Background: Some uterine endometrioid adenocarcinomas exhibit a distinctive morphological phenotype characterised by the formation of microcystic, elongated and fragmented (MELF) glands. Immunohistochemical studies have suggested that MELF-type changes represent an epithelial-mesenchymal transition which has been associated with KRAS activation in various tumours.
Aims: To investigate the molecular characteristics of endometrial tumours showing MELF, with particular reference to the frequencies of KRAS and BRAF mutations and of microsatellite instability (MSI).
Methods: MSI, and KRAS and BRAF mutation status, were assessed in 33 low-grade endometrial adenocarcinomas showing MELF features and the results compared with 33 control cases exhibiting a 'conventional' pattern of myometrial invasion. Standard histological parameters were also reviewed.

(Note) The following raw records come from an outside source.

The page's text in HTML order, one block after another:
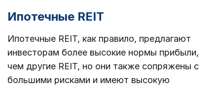
Ипотечные REIT
Ипотечные REIT, как правило, предлагают
инвесторам более высокие нормы прибыли,
чем другие REIT, но они также сопряжены с
большими рисками и имеют высокую
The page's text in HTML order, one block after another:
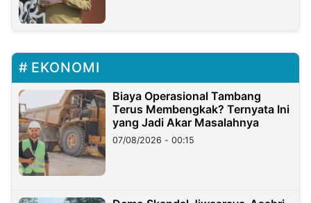
EKONOMI
Biaya Operasional Tambang
Terus Membengkak? Ternyata Ini
yang Jadi Akar Masalahnya
07/08/2026 - 00:15
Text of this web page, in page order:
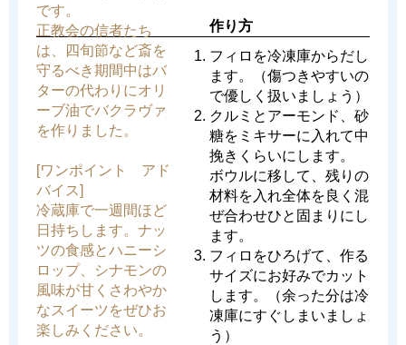
です。
正教会の信者たち
は、四旬節など斎を
守るべき期間中はバ
ターの代わりにオリ
ーブ油でバクラヴァ
を作りました。
[ワンポイント アド
バイス]
冷蔵庫で一週間ほど
日持ちします。ナッ
ツの食感とハニーシ
ロップ、シナモンの
風味が甘くさわやか
なスイーツをぜひお
楽しみください。
作り方
フィロを冷凍庫からだし
ます。（傷つきやすいの
で優しく扱いましょう）
クルミとアーモンド、砂
糖をミキサーに入れて中
挽きくらいにします。
ボウルに移して、残りの
材料を入れ全体を良く混
ぜ合わせひと固まりにし
ます。
フィロをひろげて、作る
サイズにお好みでカット
します。（余った分は冷
凍庫にすぐしまいましょ
う）
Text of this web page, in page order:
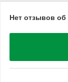
Нет отзывов об
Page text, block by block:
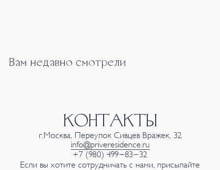
Вам недавно смотрели
КОНТАКТЫ
г.Москва, Переулок Сивцев Вражек, 32
info@priveresidence.ru
+7 (980) 499-83-32
Если вы хотите сотрудничать с нами, присылайте
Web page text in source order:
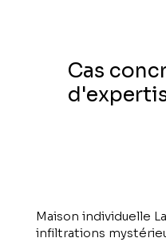
Maison individuelle
infiltrations
Cas
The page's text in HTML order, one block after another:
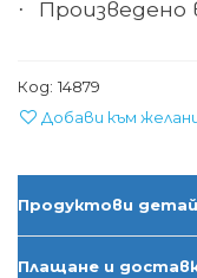
· Произведено
Код: 14879
Добави към
Продуктови
Плащане и
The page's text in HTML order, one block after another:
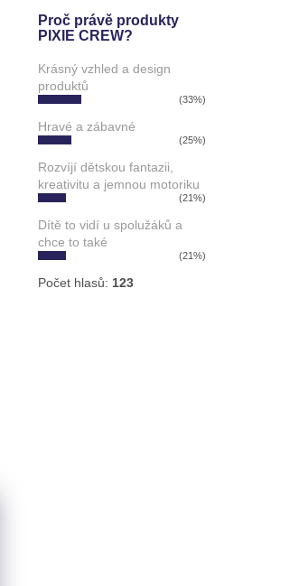
Proč právě produkty
PIXIE CREW?
Krásný vzhled a design
produktů
(33%)
Hravé a zábavné
(25%)
Rozvíjí dětskou fantazii,
kreativitu a jemnou motoriku
(21%)
Dítě to vidí u spolužáků a
chce to také
(21%)
Počet hlasů: 123
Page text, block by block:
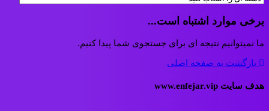
برخی موارد اشتباه است...
ما نمیتوانیم نتیجه ای برای جستجوی شما پیدا کنیم.
بازگشت به صفحه اصلی
هدف سایت www.enfejar.vip
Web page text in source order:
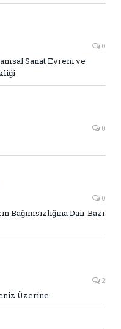
0
Sanat Evreni ve
0
0
Bağımsızlığına Dair Bazı
2
Üzerine
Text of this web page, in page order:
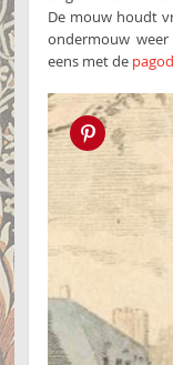
De mouw houdt
ondermouw
eens met de
Pin this!
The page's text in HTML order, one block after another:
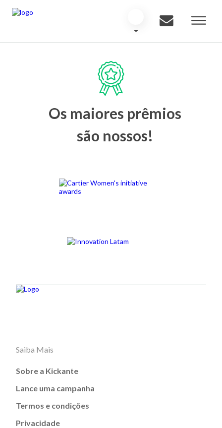
Os maiores prêmios
são nossos!
Saiba Mais
Sobre a Kickante
Lance uma campanha
Termos e condições
Privacidade
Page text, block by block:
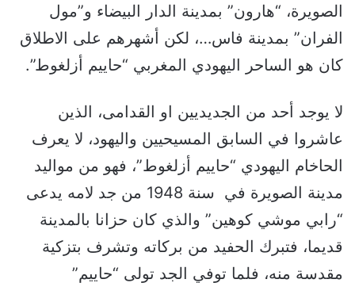
الصويرة، “هارون” بمدينة الدار البيضاء و”مول
الفران” بمدينة فاس…، لكن أشهرهم على الاطلاق
كان هو الساحر اليهودي المغربي “حاييم أزلغوط”.
لا يوجد أحد من الجديديين او القدامى، الذين
عاشروا في السابق المسيحيين واليهود، لا يعرف
الحاخام اليهودي “حاييم أزلغوط”، فهو من مواليد
مدينة الصويرة في سنة 1948 من جد لامه يدعى
“رابي موشي كوهين” والذي كان حزانا بالمدينة
قديما، فتبرك الحفيد من بركاته وتشرف بتزكية
مقدسة منه، فلما توفي الجد تولى “حاييم”
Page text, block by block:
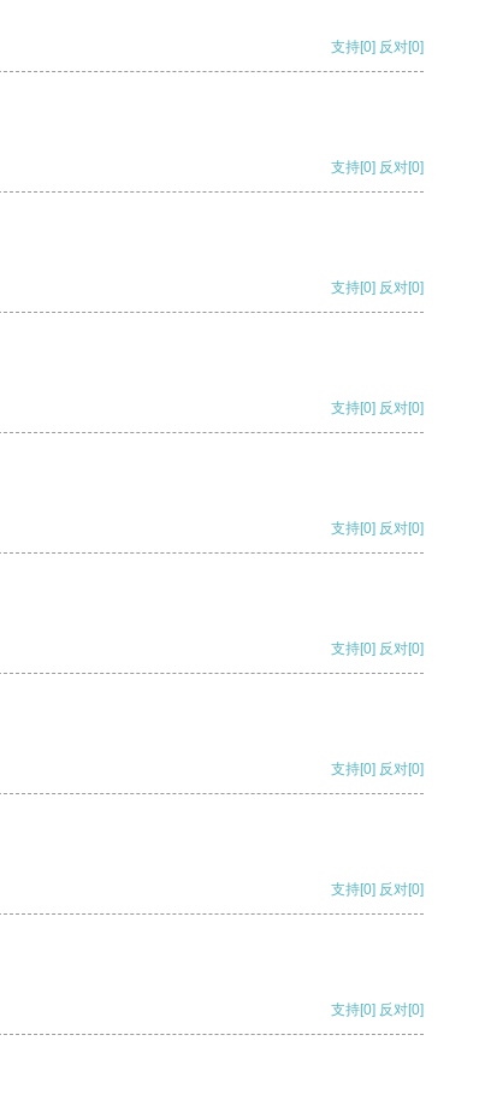
支持[0] 反对[0]
支持[0] 反对[0]
支持[0] 反对[0]
支持[0] 反对[0]
支持[0] 反对[0]
支持[0] 反对[0]
支持[0] 反对[0]
支持[0] 反对[0]
支持[0] 反对[0]

Results: Tumours with a MELF pattern of myometrial invasion showed more frequent vascular invasion and focal mucinous differentiation. KRAS mutations were more frequent in MELF positive than MELF negative tumours (45% vs 30%), but this difference was not statistically significant. BRAF mutations were not identified in any of the cases. MSI was identified in 20% of cases overall but did not correlate with the MELF phenotype.
Conclusions: Mutations in KRAS and BRAF genes are not directly implicated in the development of a MELF pattern of invasion in endometrial carcinoma. However, RAS-associated signalling pathways could be activated through other genetic or epigenetic mechanisms. The characterisation of such alterations may become increasingly important as novel therapies are developed that target mediators involved in tumour invasion.